The Massachusetts Appeals Court has upheld a lower-court judgment severely limiting the amount of coverage available to a motor vehicle policyholder, writing that the policyholder’s failure to control who operated the car constituted a misrepresentation that invalidated coverage even in the absence of an intent to deceive.  The case is important beyond the motor vehicle context because it reaffirms Massachusetts law holding that a material inaccuracy in a representation made to an insurer will relieve the carrier of its coverage obligations.  The decision in Commerce Insurance Company v. Gentile, No. 12-P-1169 (Mass. App. Mar. 13, 2014), is available through the court’s search utility here.

Commerce Insurance Company issued a standard Massachusetts motor vehicle insurance policy to Vittorio and Lydia Gentile.  The policy had an operator exclusion, which provided that the policyholders’ grandson, Vittorio Gentile, Jr. (“Junior”), would not drive any vehicle covered by the grandparents’ policy “under any circumstances whatsoever.”  Junior had a poor driving history; had he not been excluded, the Gentiles’ annual policy premiums would have been over $900 higher.  Junior signed the operator exclusion form as the “excluded operator.”  The policy issued in late 2004 and renewed each year on April 22.

On December 10, 2006, Junior negligently operated his grandparents’ 1999 Lexus, causing catastrophic injuries to the occupants of the car he hit.  A Massachusetts Superior Court jury awarded damages against Junior and his grandparents, jointly and severally, in the amount of $12,000,000.  In response to special interrogatories, the jury found Junior liable for negligent operation; and it found his grandparents liable for negligent entrustment of the automobile, as agency principals of Junior, and for negligent failure to secure the Lexus from Junior’s “incompetence or unfitness.”  The accident victims recovered $300,000 under their own insurance policy’s UIM coverage.

Commerce acknowledged its liability for the compulsory bodily injury limits of $40,000, but refused to pay the optional bodily injury coverage limit of $500,000 per accident that the Gentiles had purchased.  It filed an action for declaratory relief, and won a judgment declaring that Junior’s operation of the Lexus was a material misrepresentation underlying the issuance of the policy, and that Commerce was therefore relieved of its duty to provide the additional optional coverage.  The judgment-creditors appealed.

The Appeals Court began its analysis by noting that the operator exclusion contained the following language: “I am aware that under the terms of my Massachusetts Automobile Insurance Policy, if I or someone on my behalf provides false, deception, misleading or incomplete information in any application or policy change request, and if such false, deceptive, misleading or incomplete information increases the company’s risk of loss, the company may refuse to pay claims under any or all of the Optional Insurance Parts of this policy.”  Lydia Gentile had signed the form as the policyholder.  The main policy form included a similar statement, and this addendum: “Such information includes…the names of all household members and customary operators required to be listed and the answers given for all listed operators.”

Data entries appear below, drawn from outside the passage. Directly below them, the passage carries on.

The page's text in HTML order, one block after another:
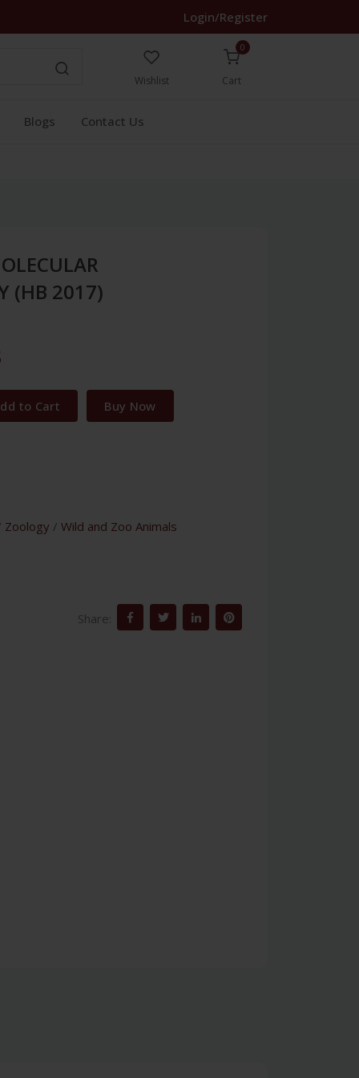
Login/Register
Wishlist
0
Cart
Blogs Contact Us
(HB 2017)
to Cart Buy Now
Zoology / Wild and Zoo Animals
Share:

The Court first noted that Commerce’s exclusion of Junior was a “continuous material term” of the policy.  Had Junior’s pattern of operating his grandparents’ Lexus been known to the underwriter, the Court reasoned that it would have influenced Commerce’s decision to enter into the contract at all, or changed its evaluation of the character and degree of risk involved as well as its calculation of the premium.  Noting that the Gentiles received significantly lower premiums than they would have if Junior had not been excluded, the Court concluded that the Gentiles failed to uphold their promise to keep Junior from driving the Lexus in all circumstances.  Even though there was no intent to deceive at the formation of the contract, the Court held, the Gentiles’ breach of their promise ripened into a misrepresentation that relieved Commerce of coverage obligations.

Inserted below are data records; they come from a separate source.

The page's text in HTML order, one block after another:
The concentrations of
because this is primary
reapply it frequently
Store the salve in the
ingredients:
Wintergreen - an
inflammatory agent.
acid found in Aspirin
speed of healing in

The Court went on to note, too, that a “realistic characterization” of the operator exclusion represented a bargained-for promise: the Gentiles got coverage at a reduced premium for agreeing to keep Junior from driving their cars.  The policyholders subsequently breached that promise, which excused Commerce from its coverage obligations “as a matter of elemental contract law.”  The Court was unpersuaded that renewals subsequent to the application for the initial policy should change its finding of materiality, noting that the Gentiles continued to benefit from the lower premium resulting from Junior’s exclusion and were plainly on notice of the exclusion’s materiality given Commerce’s continued listing of Junior as an excluded operator on each renewal policy’s declarations page.